If an integer occurs multiple times, you only keep one of them.
For example, in the example shown above, all the integers are 1, 10, 101, 2, 3, 12, 23, 123.
Your task is to calculate the remainder of the sum of all the integers you get divided by 2012.
Input
There are no more than 20 test cases.
The test case starts by a line contains an positive integer N.
Next N lines each contains a string consists of one or more digits.
It’s guaranteed that 1≤N≤10000 and the sum of the length of all the strings ≤100000.

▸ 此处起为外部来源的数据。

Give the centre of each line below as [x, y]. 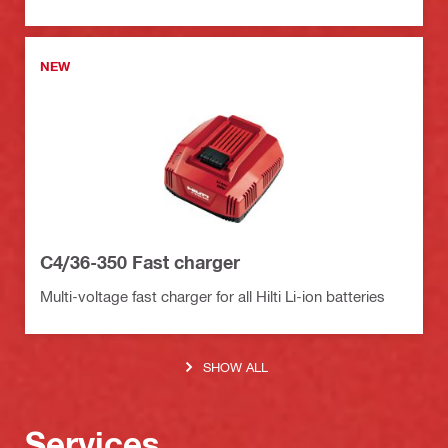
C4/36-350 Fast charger [140, 261]
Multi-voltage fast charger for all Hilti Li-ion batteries [212, 295]
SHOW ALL [235, 367]
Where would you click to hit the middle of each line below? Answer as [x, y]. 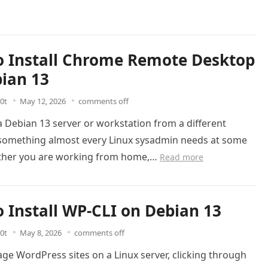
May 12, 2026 [43, 101]
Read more [182, 157]
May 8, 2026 [41, 232]
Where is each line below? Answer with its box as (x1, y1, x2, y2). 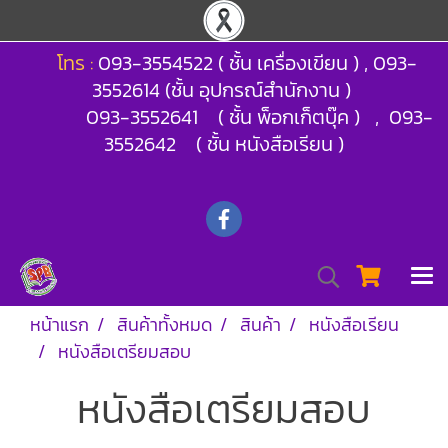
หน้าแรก (30, 311, 89, 338)
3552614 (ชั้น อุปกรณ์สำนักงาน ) (92, 75, 356, 105)
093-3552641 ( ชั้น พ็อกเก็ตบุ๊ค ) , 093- (85, 102, 433, 132)
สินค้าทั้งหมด (117, 311, 212, 338)
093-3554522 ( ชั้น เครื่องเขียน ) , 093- (97, 48, 417, 78)
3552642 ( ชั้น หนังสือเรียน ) (104, 129, 344, 159)
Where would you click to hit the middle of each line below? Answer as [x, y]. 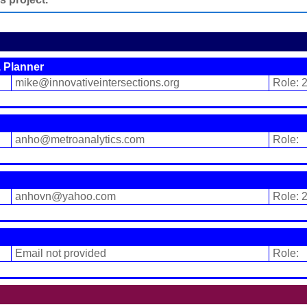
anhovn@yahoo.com [65, 196]
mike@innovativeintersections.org [97, 83]
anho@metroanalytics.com [80, 139]
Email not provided [61, 253]
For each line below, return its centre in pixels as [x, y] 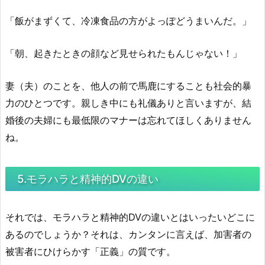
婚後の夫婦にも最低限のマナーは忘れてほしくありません [128, 120]
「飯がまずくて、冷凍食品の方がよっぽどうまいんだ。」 [128, 20]
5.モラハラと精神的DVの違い [88, 178]
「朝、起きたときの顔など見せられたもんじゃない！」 [124, 53]
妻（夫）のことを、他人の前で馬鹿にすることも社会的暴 [128, 85]
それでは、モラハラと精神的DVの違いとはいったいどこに [130, 217]
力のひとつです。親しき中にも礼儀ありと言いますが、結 [128, 103]
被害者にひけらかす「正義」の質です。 [91, 251]
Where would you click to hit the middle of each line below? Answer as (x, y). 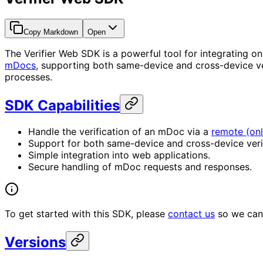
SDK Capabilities (62, 105)
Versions (35, 242)
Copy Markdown (51, 32)
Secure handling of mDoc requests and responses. (140, 166)
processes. (28, 77)
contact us (191, 213)
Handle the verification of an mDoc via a (120, 131)
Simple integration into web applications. (119, 155)
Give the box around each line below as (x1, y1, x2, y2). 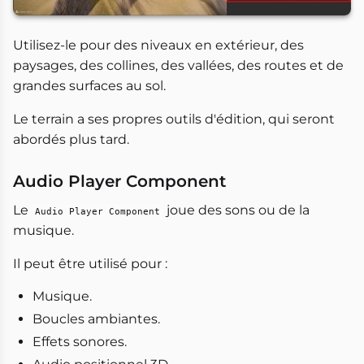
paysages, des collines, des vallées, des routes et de (13, 58, 344, 74)
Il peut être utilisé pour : (13, 256, 167, 272)
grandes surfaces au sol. (13, 78, 166, 94)
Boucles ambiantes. (32, 311, 160, 327)
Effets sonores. (32, 334, 127, 350)
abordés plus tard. (13, 132, 129, 148)
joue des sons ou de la (163, 202, 310, 219)
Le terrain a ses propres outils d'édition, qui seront (13, 111, 335, 128)
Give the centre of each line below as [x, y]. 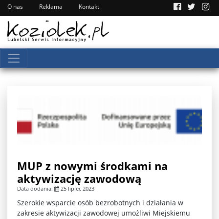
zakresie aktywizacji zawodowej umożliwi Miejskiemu [104, 213]
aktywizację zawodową [79, 178]
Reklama [51, 7]
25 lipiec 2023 [77, 188]
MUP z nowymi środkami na [92, 165]
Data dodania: [36, 188]
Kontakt [89, 7]
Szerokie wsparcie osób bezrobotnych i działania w [100, 202]
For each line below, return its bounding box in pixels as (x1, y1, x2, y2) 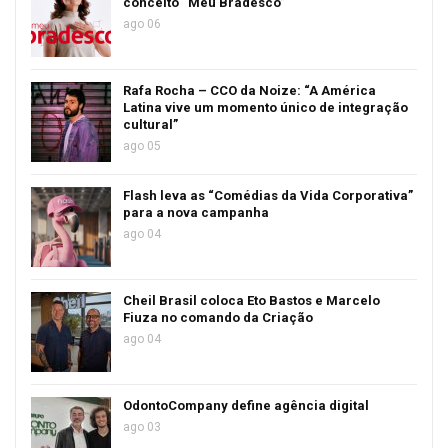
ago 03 (123, 419, 161, 434)
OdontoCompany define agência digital (123, 397, 369, 413)
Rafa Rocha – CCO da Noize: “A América (123, 82, 376, 98)
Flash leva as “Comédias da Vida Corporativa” (123, 187, 413, 203)
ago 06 (123, 16, 161, 31)
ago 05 (123, 138, 161, 153)
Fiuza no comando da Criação (123, 309, 313, 325)
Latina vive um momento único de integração (123, 99, 408, 115)
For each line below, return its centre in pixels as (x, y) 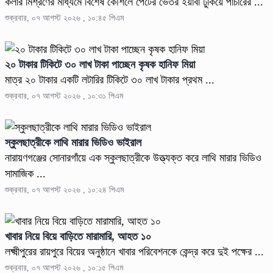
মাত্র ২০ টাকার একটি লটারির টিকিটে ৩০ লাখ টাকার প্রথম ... (110, 80)
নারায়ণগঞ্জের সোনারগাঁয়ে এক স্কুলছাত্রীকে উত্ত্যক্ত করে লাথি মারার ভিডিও (133, 158)
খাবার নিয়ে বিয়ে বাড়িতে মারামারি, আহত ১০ (78, 237)
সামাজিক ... (25, 174)
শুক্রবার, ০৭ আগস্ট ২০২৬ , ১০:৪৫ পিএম (64, 18)
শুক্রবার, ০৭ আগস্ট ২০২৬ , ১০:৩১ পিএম (64, 96)
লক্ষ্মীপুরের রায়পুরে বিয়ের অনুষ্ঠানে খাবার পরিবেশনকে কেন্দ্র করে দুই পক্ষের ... (134, 252)
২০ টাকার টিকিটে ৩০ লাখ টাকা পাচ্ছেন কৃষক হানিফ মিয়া (100, 65)
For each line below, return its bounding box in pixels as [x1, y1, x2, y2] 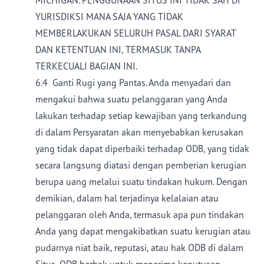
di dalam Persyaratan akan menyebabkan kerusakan [35, 126, 243, 138]
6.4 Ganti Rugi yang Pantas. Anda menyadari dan [35, 77, 231, 88]
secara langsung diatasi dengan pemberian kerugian [35, 159, 246, 171]
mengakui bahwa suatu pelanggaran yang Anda [35, 93, 227, 105]
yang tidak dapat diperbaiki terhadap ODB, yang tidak [35, 143, 249, 154]
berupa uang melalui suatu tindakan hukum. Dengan [35, 176, 247, 187]
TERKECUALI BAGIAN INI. [35, 60, 137, 72]
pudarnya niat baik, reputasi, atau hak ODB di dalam [35, 242, 243, 253]
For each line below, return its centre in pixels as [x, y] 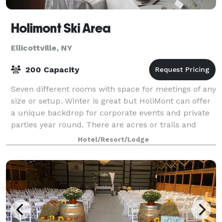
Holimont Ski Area [61, 28]
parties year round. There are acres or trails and [104, 124]
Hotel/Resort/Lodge [113, 139]
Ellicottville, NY [42, 48]
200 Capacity [51, 69]
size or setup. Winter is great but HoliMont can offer [111, 101]
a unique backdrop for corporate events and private [110, 112]
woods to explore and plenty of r [73, 136]
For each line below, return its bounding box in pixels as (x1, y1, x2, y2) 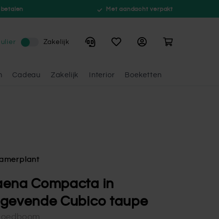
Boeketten (125, 71, 162, 79)
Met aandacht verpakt (104, 6, 173, 12)
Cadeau (12, 71, 41, 79)
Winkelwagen (162, 38, 214, 46)
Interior (89, 71, 115, 79)
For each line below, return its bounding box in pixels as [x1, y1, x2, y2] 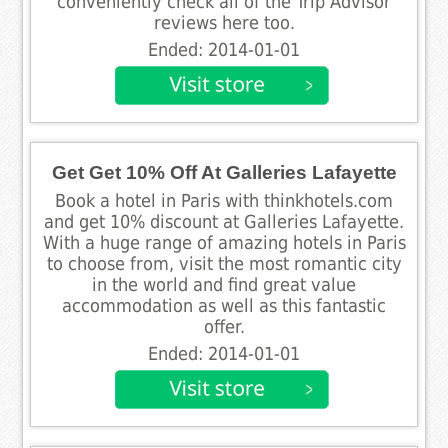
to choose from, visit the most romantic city [46, 253, 402, 274]
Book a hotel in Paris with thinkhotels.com [55, 190, 393, 211]
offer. [203, 316, 245, 337]
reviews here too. [153, 12, 295, 33]
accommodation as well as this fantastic [62, 295, 386, 316]
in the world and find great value [92, 274, 356, 295]
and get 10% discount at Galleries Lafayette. [44, 211, 404, 232]
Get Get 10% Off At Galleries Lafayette [51, 161, 397, 183]
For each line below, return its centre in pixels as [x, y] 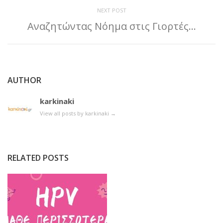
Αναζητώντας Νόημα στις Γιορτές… [111, 26]
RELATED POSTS [38, 158]
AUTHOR [24, 80]
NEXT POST [111, 10]
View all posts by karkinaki [75, 113]
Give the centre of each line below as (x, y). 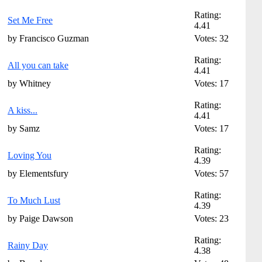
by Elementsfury (38, 173)
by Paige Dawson (40, 218)
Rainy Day (28, 245)
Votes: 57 (211, 173)
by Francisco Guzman (48, 38)
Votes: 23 (211, 218)
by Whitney (29, 83)
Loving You (30, 155)
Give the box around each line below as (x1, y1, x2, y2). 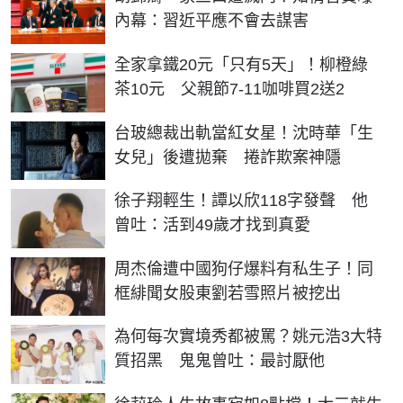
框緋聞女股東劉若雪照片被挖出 (114, 283, 341, 302)
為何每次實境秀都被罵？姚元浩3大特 (114, 327, 382, 346)
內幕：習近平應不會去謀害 (114, 12, 309, 31)
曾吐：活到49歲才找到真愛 (114, 216, 310, 235)
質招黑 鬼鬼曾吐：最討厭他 (114, 352, 325, 371)
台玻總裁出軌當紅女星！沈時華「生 (114, 123, 373, 142)
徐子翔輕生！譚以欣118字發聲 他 (114, 192, 368, 210)
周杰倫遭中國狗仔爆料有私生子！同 (114, 259, 373, 278)
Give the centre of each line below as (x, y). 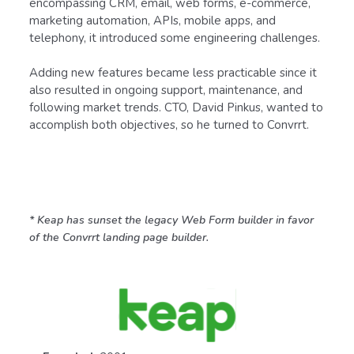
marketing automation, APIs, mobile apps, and (153, 20)
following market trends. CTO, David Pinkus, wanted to (176, 107)
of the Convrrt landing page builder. (119, 237)
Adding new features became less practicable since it (173, 72)
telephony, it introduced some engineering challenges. (175, 38)
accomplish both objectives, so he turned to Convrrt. (169, 124)
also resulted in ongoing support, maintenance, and (166, 90)
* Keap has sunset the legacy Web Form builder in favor (171, 220)
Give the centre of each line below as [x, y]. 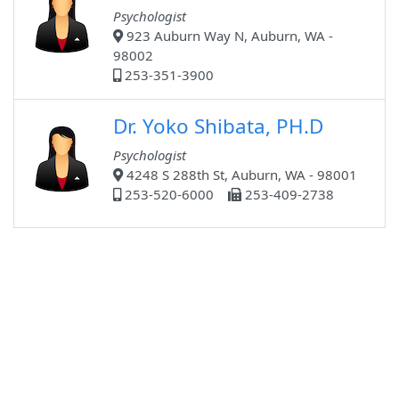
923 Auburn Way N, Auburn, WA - [228, 36]
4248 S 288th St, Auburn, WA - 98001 [240, 175]
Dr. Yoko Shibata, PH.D [218, 126]
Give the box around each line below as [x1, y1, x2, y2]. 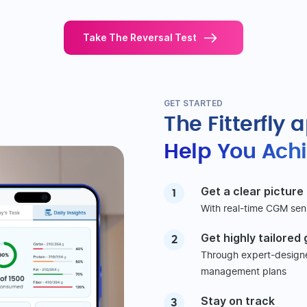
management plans [201, 267, 286, 278]
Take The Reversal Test [83, 32, 197, 44]
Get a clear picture [201, 184, 304, 199]
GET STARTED [164, 98, 223, 109]
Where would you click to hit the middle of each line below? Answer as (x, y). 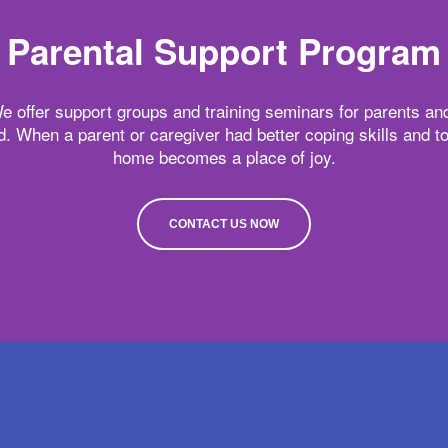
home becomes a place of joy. (224, 157)
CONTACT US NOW (224, 224)
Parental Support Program (224, 51)
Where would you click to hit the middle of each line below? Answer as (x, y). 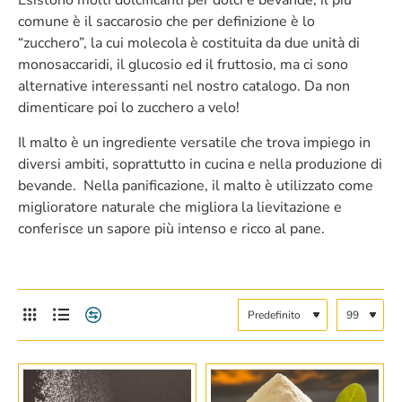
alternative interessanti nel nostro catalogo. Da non (184, 86)
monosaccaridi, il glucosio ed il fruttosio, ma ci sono (183, 65)
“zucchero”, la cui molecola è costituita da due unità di (189, 43)
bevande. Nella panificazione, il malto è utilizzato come (196, 186)
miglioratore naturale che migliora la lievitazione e (180, 207)
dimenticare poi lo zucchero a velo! (129, 108)
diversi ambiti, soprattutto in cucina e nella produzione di (200, 164)
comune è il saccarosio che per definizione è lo (166, 22)
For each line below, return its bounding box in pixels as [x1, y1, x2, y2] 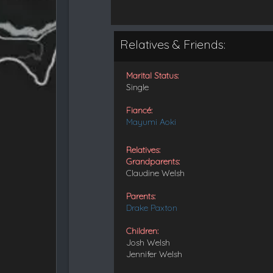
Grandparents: [126, 155, 180, 167]
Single [126, 82, 149, 93]
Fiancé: [126, 105, 153, 116]
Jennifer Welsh [126, 248, 183, 260]
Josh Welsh [126, 236, 171, 248]
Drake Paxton [126, 202, 178, 213]
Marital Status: [126, 70, 179, 81]
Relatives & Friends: [120, 36, 226, 52]
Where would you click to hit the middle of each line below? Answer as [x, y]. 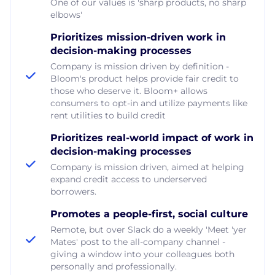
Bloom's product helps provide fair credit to [145, 78]
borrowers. [73, 191]
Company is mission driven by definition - [140, 66]
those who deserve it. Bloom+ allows [129, 91]
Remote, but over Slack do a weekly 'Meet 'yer [149, 229]
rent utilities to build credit [108, 115]
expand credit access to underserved [129, 179]
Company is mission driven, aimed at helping [147, 167]
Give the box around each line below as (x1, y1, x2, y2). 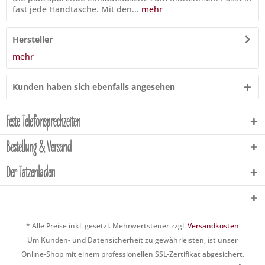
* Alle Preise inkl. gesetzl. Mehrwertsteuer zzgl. (26, 221, 188, 231)
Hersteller (12, 34, 53, 45)
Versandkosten (188, 221, 239, 231)
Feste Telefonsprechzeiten (6, 112, 80, 131)
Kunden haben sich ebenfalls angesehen (12, 81, 175, 92)
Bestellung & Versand (6, 138, 72, 157)
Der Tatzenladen (6, 163, 55, 182)
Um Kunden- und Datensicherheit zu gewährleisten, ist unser (27, 235, 238, 245)
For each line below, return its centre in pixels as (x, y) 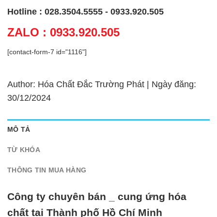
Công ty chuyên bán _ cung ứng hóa (97, 197)
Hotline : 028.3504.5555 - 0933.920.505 (85, 11)
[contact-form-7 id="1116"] (47, 52)
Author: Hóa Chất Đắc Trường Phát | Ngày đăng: (102, 84)
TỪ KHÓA (24, 149)
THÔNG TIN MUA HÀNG (47, 170)
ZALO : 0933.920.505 (63, 32)
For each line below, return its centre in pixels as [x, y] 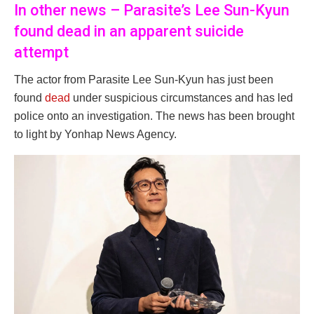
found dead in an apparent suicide [129, 31]
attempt [41, 52]
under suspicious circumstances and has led [182, 97]
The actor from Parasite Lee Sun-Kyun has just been [144, 79]
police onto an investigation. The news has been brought [154, 116]
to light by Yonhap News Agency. [95, 134]
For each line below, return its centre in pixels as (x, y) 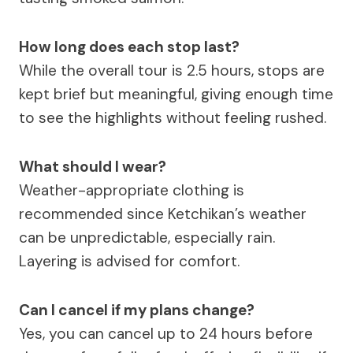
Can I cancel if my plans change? (137, 310)
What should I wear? (93, 166)
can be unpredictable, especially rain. (147, 237)
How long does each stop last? (129, 46)
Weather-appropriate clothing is (132, 190)
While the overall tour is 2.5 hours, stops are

The input is terminated by EOF.
Output
An integer between 0 and 2011, inclusive, for each test case.
Sample Input
5
101
123
09
000
1234567890
Sample Output
202
給n個只包含數字的字符串, 問這n個字符串能分解爲多少種不同的數字, 求出這些數字的和mod2012
先把n個串用10連接起來, 然後構造sam。 然後計數的時候可以從拓撲序從小到大計數,(以前一直以爲只能從大到小。。。), cnt[i]表示這個節點上有多少種數, sum[i]表示這個節點之前的能構成的數的和是多少,轉移就是直接轉移到兒子上就可以了。。。
#include <iostream>
#include <cstdio>
#include <cstring>
using namespace std;
#define mnx 200020
#define mod 2012
int ch[mnx << 1][12], par[mnx << 1], val[mnx << 1], sz;
int cnt[mnx << 1], sum[mnx << 1];
int root, lst;
int creat(int v) {
++sz;
val[sz] = v;
par[sz] = 0;
cnt[sz] = 0;
sum[sz] = 0;
memset(ch[sz], 0, sizeof(ch[sz]));
return sz;
}
void extend(int c) {
int p = lst;
int np = creat(val[p] + 1);
while(p && ch[p][c] == 0)
ch[p][c] = np, p = par[p];
if(!p) par[np] = root;
else {
int q = ch[p][c];
if(val[q] == val[p] + 1)
par[np] = q;
else {
int nq = creat(val[p] + 1);
memcpy(ch[nq], ch[q], sizeof(ch[q]));
par[nq] = par[q];
par[q] = nq;
par[np] = nq;
while(p && ch[p][c] == q)
ch[p][c] = nq, p = par[p];
}
}
lst = np;
}
int b[mnx << 1], d[mnx];
char s[mnx];
int n, len;
int main() {
while(scanf("%d", &n) != EOF) {
sz = 0;
root = lst = creat(0);
len = 0;
for(int i = 1; i <= n; ++i) {
scanf("%s", s);
len += strlen(s);
for(int j = 0; s[j]; ++j)
extend(s[j] - '0');
extend(10);
++len;
}
memset(d, 0, sizeof(d));
for(int i = 1; i <= sz; ++i) ++d[val[i]];
for(int i = 1; i <= len; ++i) d[i] += d[i - 1];
for(int i = 1; i <= sz; ++i) b[d[val[i]]--] = i;
memset(cnt, 0, sizeof(cnt));
memset(sum, 0, sizeof(sum));
cnt[1] = 1;
for(int i = 1; i <= sz; ++i) {
int u = b[i];
for(int j = 0; j < 10; ++j) {
if(u == 1 && j == 0) continue; //去除前導0的情況。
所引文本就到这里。